Монгайяр (Montgaillard) — деревушка из 500 домов, граничащая с административным центром Фуа, известна с XII века, периода Крестовых походов, а сегодня благодаря диковинам исторического парка ремесел «Кузница Пирен» («Forges de Pyrene»), и в том числе Каталонскому горну, передовой технологии, использовавшейся в металлургии X-XII веков.

— Месье Корраз, вы родились и живете всю жизнь в Монгайяре.

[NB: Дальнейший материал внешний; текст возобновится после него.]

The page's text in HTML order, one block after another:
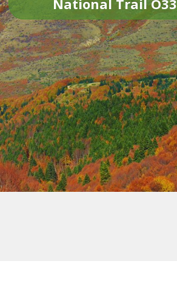
National Trail O33

Считается, что люди уезжают в города, но население Монгайяра растёт: в 1946 —  всего 600 человек, сейчас — до 1500 человек. Молодеет ли население деревни?

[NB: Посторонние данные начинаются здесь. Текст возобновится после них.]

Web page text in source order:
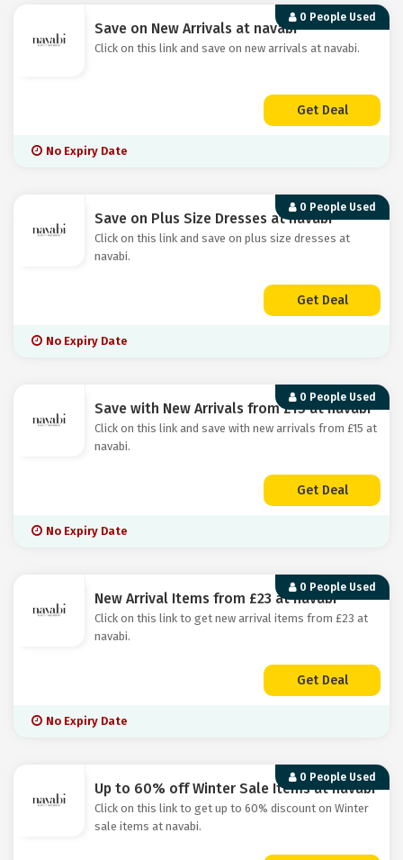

— Население стареет. Я не берусь ответить, в какой пропорции, надо спросить статистиков (согласно Insee, 28% жителей до 30 лет, из них 16% дети и 33,4% пенсионеры, из которых 13% в возрасте 75+ — ред.).

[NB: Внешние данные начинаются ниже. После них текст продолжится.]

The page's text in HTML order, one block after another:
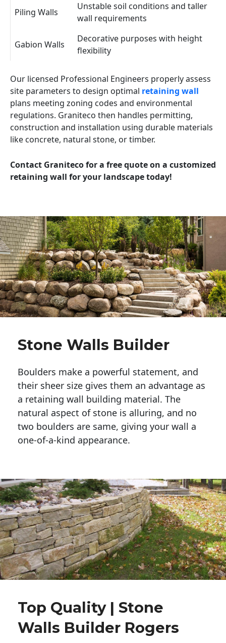
Piling Walls
Unstable soil conditions and taller
wall requirements
Gabion Walls
Decorative purposes with height
flexibility
Our licensed Professional Engineers properly assess
site parameters to design optimal retaining wall
plans meeting zoning codes and environmental
regulations. Graniteco then handles permitting,
construction and installation using durable materials
like concrete, natural stone, or timber.
Contact Graniteco for a free quote on a customized
retaining wall for your landscape today!
Stone Walls Builder
Boulders make a powerful statement, and
their sheer size gives them an advantage as
a retaining wall building material. The
natural aspect of stone is alluring, and no
two boulders are same, giving your wall a
one-of-a-kind appearance.
Top Quality | Stone
Walls Builder Rogers
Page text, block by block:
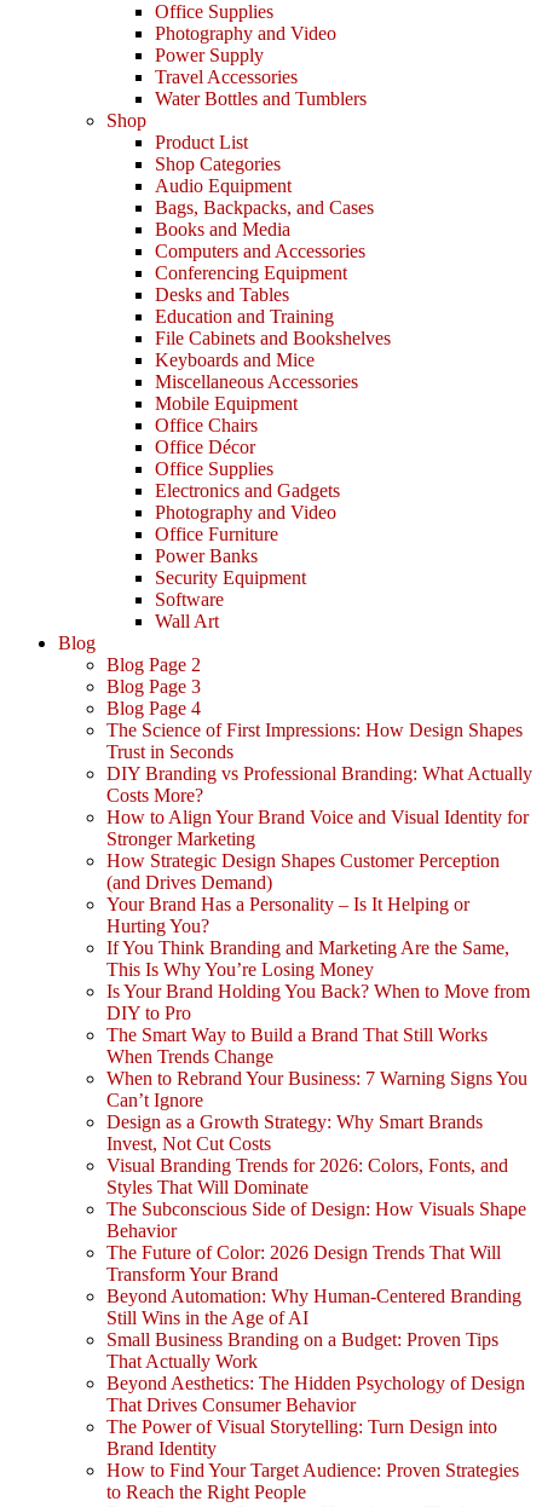
Office Supplies
Photography and Video
Power Supply
Travel Accessories
Water Bottles and Tumblers
Shop
Product List
Shop Categories
Audio Equipment
Bags, Backpacks, and Cases
Books and Media
Computers and Accessories
Conferencing Equipment
Desks and Tables
Education and Training
File Cabinets and Bookshelves
Keyboards and Mice
Miscellaneous Accessories
Mobile Equipment
Office Chairs
Office Décor
Office Supplies
Electronics and Gadgets
Photography and Video
Office Furniture
Power Banks
Security Equipment
Software
Wall Art
Blog
Blog Page 2
Blog Page 3
Blog Page 4
The Science of First Impressions: How Design Shapes
Trust in Seconds
DIY Branding vs Professional Branding: What Actually
Costs More?
How to Align Your Brand Voice and Visual Identity for
Stronger Marketing
How Strategic Design Shapes Customer Perception
(and Drives Demand)
Your Brand Has a Personality – Is It Helping or
Hurting You?
If You Think Branding and Marketing Are the Same,
This Is Why You’re Losing Money
Is Your Brand Holding You Back? When to Move from
DIY to Pro
The Smart Way to Build a Brand That Still Works
When Trends Change
When to Rebrand Your Business: 7 Warning Signs You
Can’t Ignore
Design as a Growth Strategy: Why Smart Brands
Invest, Not Cut Costs
Visual Branding Trends for 2026: Colors, Fonts, and
Styles That Will Dominate
The Subconscious Side of Design: How Visuals Shape
Behavior
The Future of Color: 2026 Design Trends That Will
Transform Your Brand
Beyond Automation: Why Human-Centered Branding
Still Wins in the Age of AI
Small Business Branding on a Budget: Proven Tips
That Actually Work
Beyond Aesthetics: The Hidden Psychology of Design
That Drives Consumer Behavior
The Power of Visual Storytelling: Turn Design into
Brand Identity
How to Find Your Target Audience: Proven Strategies
to Reach the Right People

— Приезжающие пенсионеры — это выходцы из деревни, когда-то ее покинувшие?

— Нет, люди, абсолютно не связанные с регионом: выйдя на пенсию, они решают отказаться от городской суеты и поселиться на периферии, и вот они ездят по провинции, изучают обстановку, цены; приходится по душе — остаются, не подходит — едут дальше, ну а мы — на самом краю Франции (смеется).

— Кто здесь покупает дома? Раньше британские пенсионеры переезжали во Францию. Это еще актуально? 

— Английские пенсионеры до нас не добирались, а французских, желающих купить в Монгайяре, достаточно: мы ведь находимся в непосредственной близости от Фуа — центра региона и ж/д-станции, связанной напрямую с Тулузой. Между Фуа и Монгайяром (4 км) маршрутка ходит — пожилым людям не приходится садиться за руль. В центре деревни есть аптека, новый медицинский центр (поликлиника), врачи, медсестры и кинезитерапевты, рядом спортивный центр с бассейном, теннисный корт, а в Фуа новая современная больница. В общем, у нас есть всё, что неплохо иметь под рукой человеку в возрасте — мало кто из провинциалов может похвастаться подобным набором услуг. Кроме того, пожилые люди переселяются сюда, потому что отсюда они могут везде дойти пешком: на окраине два ресторана, несколько торговых центров разной ценовой категории, так что есть возможность выбора. И наши знаменитые горные пешие прогулки: каждый может выбрать себе по здоровью длину и крутизну или пологость подъема согласно маршруту.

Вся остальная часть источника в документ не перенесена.